Ainda no rescaldo de mais uma COP onde a realidade do over promise e under deliver se fez notar abundantemente, gostava de contrapor esta letargia coletiva propondo que ambicionássemos alcançar a regeneração.

Por princípio e por definição a regeneração é uma forma única de pensar sustentabilidade. Se uma
empresa sustentável é aquela que não prejudica o meio social ou ambiental, a empresa regenerativa é aquela que injeta vida social e ecológica no meio onde habita, no lugar ou lugares que estão na base da sua operação.

Por não ser uma tarefa fácil nem sequer facilmente definível, faço uso de três imagens ligadas ao
imaginário que as palavras japonesas nos permitem, para melhor definir o que regeneração pode ser na prática.

A primeira palavra que quero trazer para o nosso imaginário regenerativo é Mottainai. Na sua essência Mottainai define todos os recursos como valiosos e de forma alguma imagina que algo possa ser considerado lixo ou descartável. Há uns anos atrás dois empreendedores decidiram criar um restaurante sem lixo, onde todos os recursos que entravam pela porta eram consumidos, transformados ou compostados. Esse restaurante chamado Kitchen Dates ensinou nos que a ideia de Mottainai poderia ser posta em prática de uma forma simples mas genial.
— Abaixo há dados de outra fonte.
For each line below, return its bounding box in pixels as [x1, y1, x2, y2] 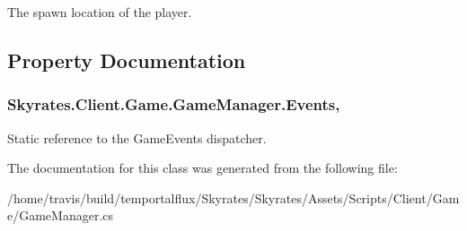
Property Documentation [7, 46, 246, 73]
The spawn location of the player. [7, 3, 192, 21]
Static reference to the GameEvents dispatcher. [7, 128, 267, 147]
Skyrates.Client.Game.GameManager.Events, [7, 93, 340, 115]
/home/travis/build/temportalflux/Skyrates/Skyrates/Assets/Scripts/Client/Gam [7, 188, 460, 207]
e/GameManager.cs [7, 206, 114, 225]
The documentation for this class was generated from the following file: [7, 158, 398, 177]

Uma perspetiva Mottainai vai para além de atribuir valor aos recursos centrando-se nas possibilidades que a sua existência nos oferecem. Mottainai também nos ajuda a compreender que tudo tem o seu lugar e que, de uma forma sistémica, todos os recursos – sociais, ambientais, culturais e financeiros – são necessários para que a empresa funcione em harmonia conseguindo regenerar ativamente os sistemas em que está envolvida. Uso a palavra harmonia para sublinhar o equilíbrio que sempre
é procurado pelas empresas que autenticamente procuram a regeneração. O equilíbrio do bem comum é uma tarefa inscrita no dicionário contemporâneo de gestão mas que muitas vezes é preterida por um conjunto pequeno de KPIs de sucesso.
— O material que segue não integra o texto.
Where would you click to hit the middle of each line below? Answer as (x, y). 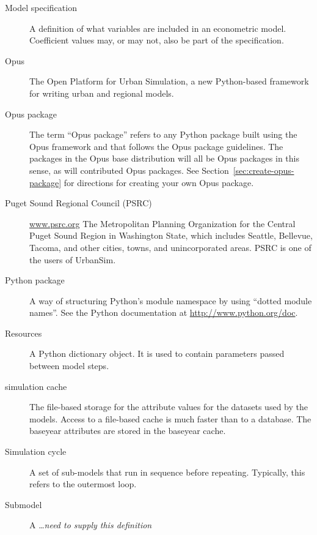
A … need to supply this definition (91, 525)
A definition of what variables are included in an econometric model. (158, 28)
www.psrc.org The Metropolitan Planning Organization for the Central (162, 223)
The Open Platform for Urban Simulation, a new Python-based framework (169, 81)
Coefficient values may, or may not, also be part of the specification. (157, 40)
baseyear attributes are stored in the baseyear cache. (128, 431)
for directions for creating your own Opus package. (159, 182)
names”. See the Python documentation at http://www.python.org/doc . (164, 312)

A segunda palavra que quero trazer para o léxico de regeneração é Shinrin-yoku que literalmente significa banho de floresta. Este banho de floresta vai muito além de uma tendência de bem-estar onde o acesso ao verde é transformado em transacional. Nesta ideia, as organizações e as florestas co-regulam a saúde uns dos outros. Em vez de tratar a natureza como um pano de fundo Shinrin-yoku
lembra-nos da necessidade de biofilia autentica onde a relação com a floresta molda diretamente o bem-estar dos colaboradores, a criatividade e a viabilidade organizacional a longo prazo. Uma empresa holandesa chamada Interface há muito que incorporou a relação com a natureza como forma de expressar o seu valor económico e social.

Por último, gostava de lançar a palavra samurai. A palavra samurai é frequentemente reduzida a imagens de guerreiros e combate, mas o seu significado mais profundo olha para o lado da liderança servidora. Na sua essência, o ethos samurai diz respeito ao serviço disciplinado a algo maior do que a si mesmo: uma empresa, uma comunidade, um código, ou um ideal moral. Reinterpretado para
contextos contemporâneos, esta orientação pode ser reformulada como serviço à continuidade e ao florescimento dos sistemas vivos: organizações, comunidades e ecossistemas.

Uma leitura regenerativa de samurai desloca o foco do individualismo heróico para o cuidado. As virtudes classicamente associadas ao samurai, tal como honra, coragem, auto-contenção, responsabilidade e lealdade traduzem-se em comportamentos organizacionais onde os lideres assumem responsabilidade pelas gerações futuras, protegem os elementos vulneráveis do sistema e agem com
determinação e disciplina nas escolhas regenerativas do dia a dia. Um exemplo empresarial destes samurais regenerativos é a Patagonia, uma empresa de roupa e material desportivo que, num gesto único no mundo, tornou o planeta dono das suas ações.

Ao aproximar-se o princípio de um novo ano tento refletir no verdadeiro alcance que Mottainai, Shinrin-yoku e Samurai nos podem trazer especialmente na forma pessoal e organizacional como vemos a responsabilidade da regeneração. Creio que ter como objetivo injetar vida nos sistemas sociais, ambientais e económicos poderia ser um bom desejo para 2026.